A recent Department of Energy-sponsored report concluded that the steel industry in the U.S. is the most energy efficient of any major steel producing country. In order to reduce its energy costs, the domestic steel industry has lowered its energy-intensity by 30% since 1990. Nevertheless, as major consumers of energy and natural gas in particular, steel companies are negatively impacted by high prices. Reliable and plentiful natural gas is essential to our current productivity, future growth and international competitiveness.

That is why I am urging that every member of the House of Representatives cosponsor H.R. 1861, the Infrastructure Jobs and Energy Independence Act, introduced by Reps.
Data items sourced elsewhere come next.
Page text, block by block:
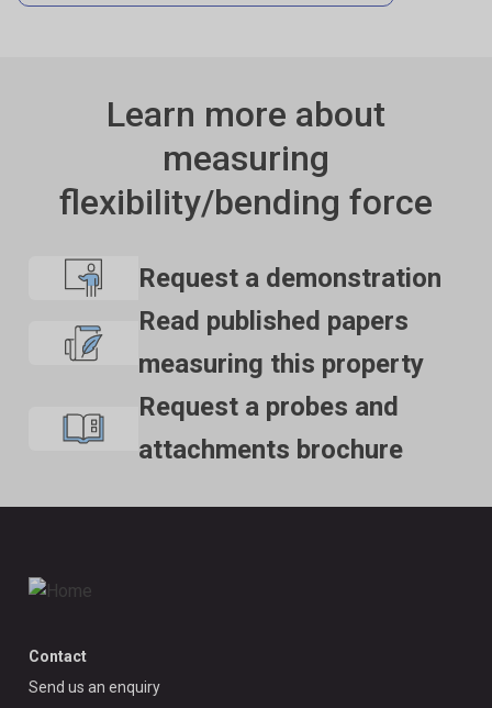
Learn more about
measuring
flexibility/bending force
Request a demonstration
Read published papers
measuring this property
Request a probes and
attachments brochure
Contact
Send us an enquiry

Tim Murphy (R-PA), Bill Shuster (R-PA), Jim Costa (D-CA) and Tim Walz (D-MN). This bipartisan legislation will expand access to America’s domestic offshore oil and natural gas resources, while using the anticipated revenues to rebuild our crumbling transportation system.

Steel, an energy-intensive, trade-exposed industry, is negatively impacted when energy costs spike, weakening its overall international competiveness. Access to a stable supply of energy is vital to our livelihood. We need to guarantee these resources are readily available and not left to the mercy of an unstable political climate abroad. H.R. 1861 will lower our industry’s energy costs while simultaneously investing in the future of America’s clean energy, particularly natural gas, which is both reliable and plentiful and is essential to the steel industry’s productivity. Furthermore, steel pipe and tubing are both integral to gathering and transmission of natural gas.

Additionally, steel plays a crucial role in transportation infrastructure repair and development through steel plate, beams, reinforcing rebar, guardrails, signage, and utility poles, to name a few examples. As the backbone of the business supply chain, it is imperative that we have a functioning and safe transportation system. However, according to the U.S. Department of Transportation, 25 percent of U.S. bridges are structurally deficient or functionally obsolete contributing to traffic congestions that cost our country $200 billion a year. Our nation’s transportation infrastructure must become a top priority if we want to maintain a competitive edge.

According to the Bureau of Labor Statistics, national unemployment continues to hover around nine percent, with the actual rate of those out of work likely much higher. While the economy is in better shape than it was a year ago, much work remains to be done. Congressman Murphy and his bipartisan colleagues have stated that their bill, HR 1861, will create 1.2 million new jobs annually and $8 trillion in economic output without raising taxes. Investing in clean energy and restoring America’s transportation infrastructure is a common sense solution that will create good-paying jobs and lessen our dependence on foreign oil.